5. A novel method for counting particles using a capacitive-inductive abrasive sensor according to claim 1, characterized in that: The inner product operation in step S4 is to process the residual signal. With the remaining basis function library Perform inner product operations on all basis functions.

6. The novel particle counting method for a capacitive-inductive abrasive sensor according to claim 1, characterized in that: In step S5, the basis function with the largest inner product value is selected, and its corresponding index is denoted as k. The coefficients of the basis function are then calculated. The largest inner product value indicates that the abrasive grain diameter corresponding to the basis function best matches the diameter of the main abrasive grains in the current residual signal. The coefficients... This reflects the relative content of abrasive grains of this diameter in the oil being tested.

7. A novel method for counting particles using a capacitive-inductive abrasive sensor according to claim 1, characterized in that: The update parameter in step S6 refers to updating the residual signal. And from the remaining basis function library Remove the basis function numbered k from the library to obtain a new library of remaining basis functions. By subtracting the signal components corresponding to the identified abrasive particles, the updated residual signal contains only the signals and noise of the unidentified abrasive particles, while removing the matched basis functions to avoid double counting.

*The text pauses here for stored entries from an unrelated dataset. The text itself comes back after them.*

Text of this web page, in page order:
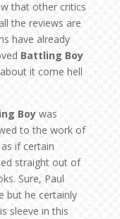
that other critics
the reviews are
have already
Battling Boy
it come hell
Boywas
to the work of
as if certain
straight out of
Sure, Paul
but he certainly
sleeve in this
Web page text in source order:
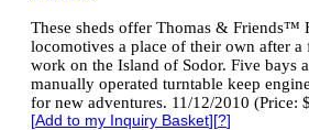
These sheds offer Thomas & Friends™
locomotives a place of their own after a
work on the Island of Sodor. Five bays
manually operated turntable keep
for new adventures. 11/12/2010 (Price:
[Add to my Inquiry Basket][?]
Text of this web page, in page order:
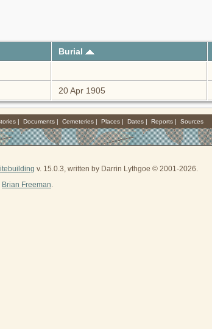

8. A novel method for counting particles using a capacitive-inductive abrasive sensor according to claim 1, characterized in that: The method for step S7 is as follows: return to step S3, and repeat steps S3-S6 until a residual signal is obtained. If the 2-norm is not greater than the threshold h, output all non-zero coefficients. , where K is the number of abrasive grain diameter types involved in the counting.

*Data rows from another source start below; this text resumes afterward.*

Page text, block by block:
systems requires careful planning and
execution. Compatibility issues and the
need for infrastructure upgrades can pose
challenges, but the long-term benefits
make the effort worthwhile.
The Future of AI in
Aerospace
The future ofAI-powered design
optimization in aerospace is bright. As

9. A novel method for counting particles using a capacitive-inductive abrasive sensor according to claim 1, characterized in that: In step S8, the calculation formula is used. The diameter of the oil to be tested is obtained Number of abrasive grains Where L is the volume of the oil to be tested in the lubricating oil pipeline, the relative content coefficient is calculated using this formula based on the concentration of the standard solution and the volume of the oil in the lubricating oil pipeline. This is converted into the actual number of abrasive grains, enabling accurate counting of abrasive grains of different diameters.

10. A novel method for counting particles in a capacitive-inductive abrasive sensor according to claim 1, characterized in that: The capacitive-inductive abrasive sensor includes an induction coil, an excitation coil, a lubricating oil pipe, a post-processing circuit, a power supply, and a display module. The excitation coil is used to generate a magnetic field, the induction coil is used to detect changes in the magnetic field strength of the oil in the lubricating oil pipe and convert them into a voltage signal, and the post-processing circuit is used to amplify, filter, and sample the voltage signal. The amplification process uses a conventional amplification circuit, the filtering process uses a low-pass filter, the sampling frequency is set to 120Hz, and the sampling frequency is greater than twice the cutoff frequency of the low-pass filter. The induction coil measures the magnetic field strength of the oil in the lubricating oil pipeline for 1 second.